Let's take a look at the absolute bar chart to see what's happening there.
def get_month(x):
lst = ['February','March','April','May','June','July']
return lst[x]
df['months_from_feb'] = df['months_from'].apply(get_month)
df.drop('months_from', axis=1, inplace=True)

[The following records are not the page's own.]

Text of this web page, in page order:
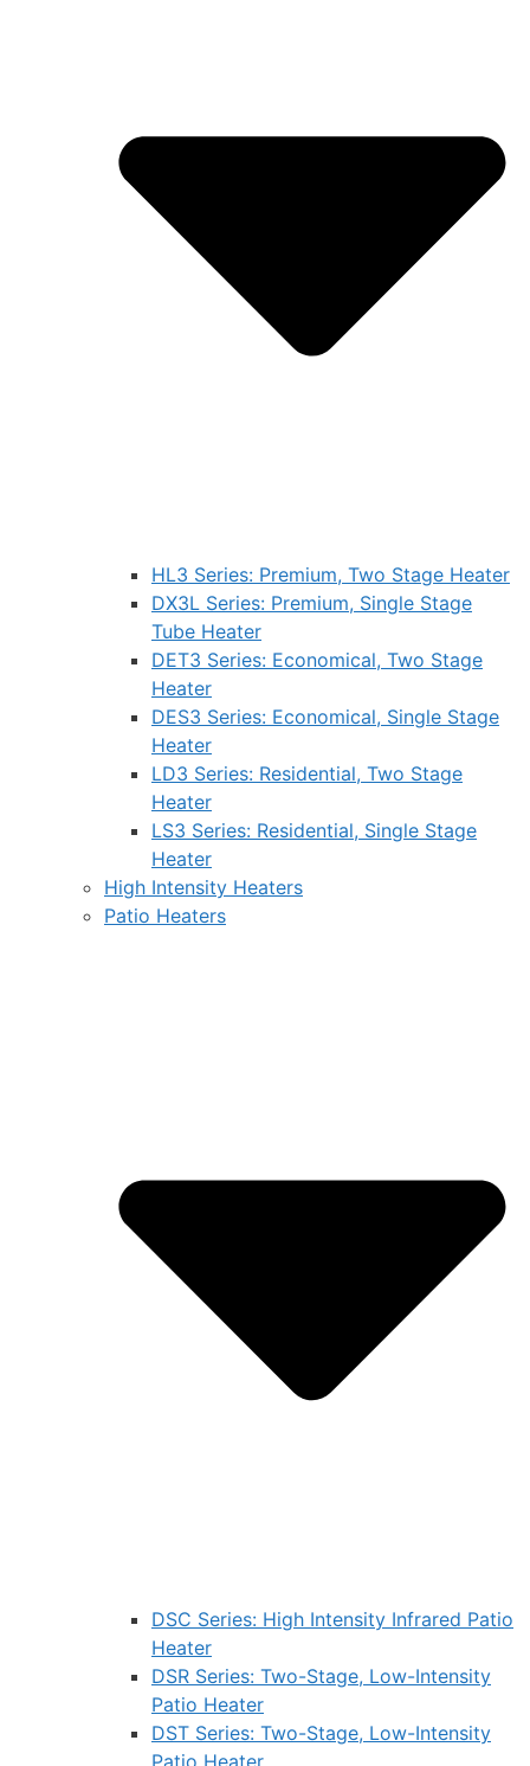
HL3 Series: Premium, Two Stage Heater
DX3L Series: Premium, Single Stage
Tube Heater
DET3 Series: Economical, Two Stage
Heater
DES3 Series: Economical, Single Stage
Heater
LD3 Series: Residential, Two Stage
Heater
LS3 Series: Residential, Single Stage
Heater
High Intensity Heaters
Patio Heaters
DSC Series: High Intensity Infrared Patio
Heater
DSR Series: Two-Stage, Low-Intensity
Patio Heater
DST Series: Two-Stage, Low-Intensity
Patio Heater
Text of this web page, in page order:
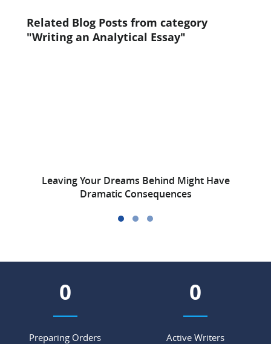
Related Blog Posts from category
"Writing an Analytical Essay"
Leaving Your Dreams Behind Might Have
Dramatic Consequences
0
Preparing Orders
0
Active Writers
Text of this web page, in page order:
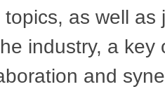
as well
industry, a
and
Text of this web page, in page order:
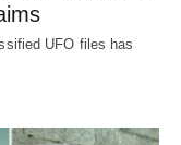
UFO files has
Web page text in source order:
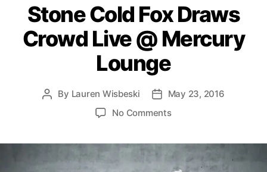
t
e
g
o
r
i
s
Stone Cold Fox Draws
Crowd Live @ Mercury
Lounge
P
a
By Lauren Wisbeski
P
d
a
May 23, 2016
No Commentso
o
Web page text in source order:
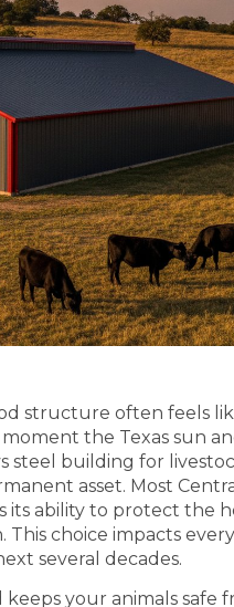
structure often feels
the Texas sun
steel building for
asset. Most
its ability to protect the
choice impacts
several decades.
your animals safe
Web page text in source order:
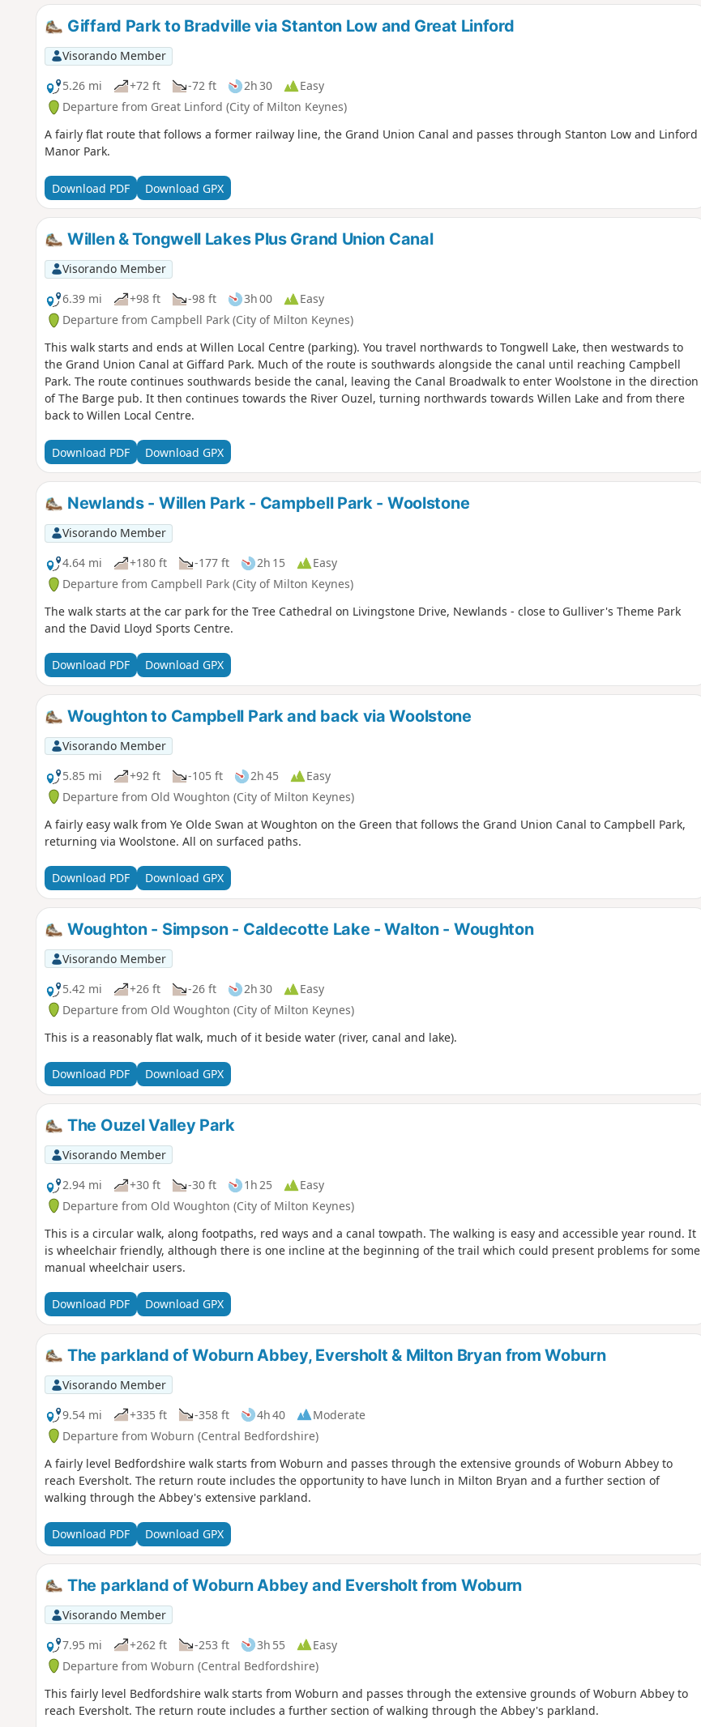
Giffard Park to Bradville via Stanton Low and Great Linford
Visorando Member
5.26 mi
+72 ft -72 ft 2h 30
Easy
Departure from Great Linford (City of Milton Keynes)
A fairly flat route that follows a former railway line, the Grand Union Canal and passes through Stanton Low and Linford
Manor Park.
Download PDF Download GPX
Willen & Tongwell Lakes Plus Grand Union Canal
Visorando Member
6.39 mi
+98 ft -98 ft 3h 00
Easy
Departure from Campbell Park (City of Milton Keynes)
This walk starts and ends at Willen Local Centre (parking). You travel northwards to Tongwell Lake, then westwards to
the Grand Union Canal at Giffard Park. Much of the route is southwards alongside the canal until reaching Campbell
Park. The route continues southwards beside the canal, leaving the Canal Broadwalk to enter Woolstone in the direction
of The Barge pub. It then continues towards the River Ouzel, turning northwards towards Willen Lake and from there
back to Willen Local Centre.
Download PDF Download GPX
Newlands - Willen Park - Campbell Park - Woolstone
Visorando Member
4.64 mi
+180 ft -177 ft 2h 15
Easy
Departure from Campbell Park (City of Milton Keynes)
The walk starts at the car park for the Tree Cathedral on Livingstone Drive, Newlands - close to Gulliver's Theme Park
and the David Lloyd Sports Centre.
Download PDF Download GPX
Woughton to Campbell Park and back via Woolstone
Visorando Member
5.85 mi
+92 ft -105 ft 2h 45
Easy
Departure from Old Woughton (City of Milton Keynes)
A fairly easy walk from Ye Olde Swan at Woughton on the Green that follows the Grand Union Canal to Campbell Park,
returning via Woolstone. All on surfaced paths.
Download PDF Download GPX
Woughton - Simpson - Caldecotte Lake - Walton - Woughton
Visorando Member
5.42 mi
+26 ft -26 ft 2h 30
Easy
Departure from Old Woughton (City of Milton Keynes)
This is a reasonably flat walk, much of it beside water (river, canal and lake).
Download PDF Download GPX
The Ouzel Valley Park
Visorando Member
2.94 mi
+30 ft -30 ft 1h 25
Easy
Departure from Old Woughton (City of Milton Keynes)
This is a circular walk, along footpaths, red ways and a canal towpath. The walking is easy and accessible year round. It
is wheelchair friendly, although there is one incline at the beginning of the trail which could present problems for some
manual wheelchair users.
Download PDF Download GPX
The parkland of Woburn Abbey, Eversholt & Milton Bryan from Woburn
Visorando Member
9.54 mi
+335 ft -358 ft 4h 40
Moderate
Departure from Woburn (Central Bedfordshire)
A fairly level Bedfordshire walk starts from Woburn and passes through the extensive grounds of Woburn Abbey to
reach Eversholt. The return route includes the opportunity to have lunch in Milton Bryan and a further section of
walking through the Abbey's extensive parkland.
Download PDF Download GPX
The parkland of Woburn Abbey and Eversholt from Woburn
Visorando Member
7.95 mi
+262 ft -253 ft 3h 55
Easy
Departure from Woburn (Central Bedfordshire)
This fairly level Bedfordshire walk starts from Woburn and passes through the extensive grounds of Woburn Abbey to
reach Eversholt. The return route includes a further section of walking through the Abbey's parkland.

fig = plt.figure(figsize=(14, 6))
a = sns.barplot(x='months_from_feb', y='percent_active', hue='cohort', data=df)
a.set_title('Cohort Analysis of User Engagement over 5 month period')
a.set_xlabel('Month')
a.set_ylabel('% Users Active in Cohort')
fig.savefig('Cohort Analysis of User Engagement, Absolute Months.png')
Observations
In this plot it is easier to view the activity of each cohort relative to the month that cohort was active.
Conclusions
Here it is easy to see that in June, all cohorts have more active users, but in July, all cohorts experience a drop in active users. So the problem isn't something about the length of time of the cohorts, but instead the problem is due to either a change in the product in June, or circumstances external to the product that occurred in June.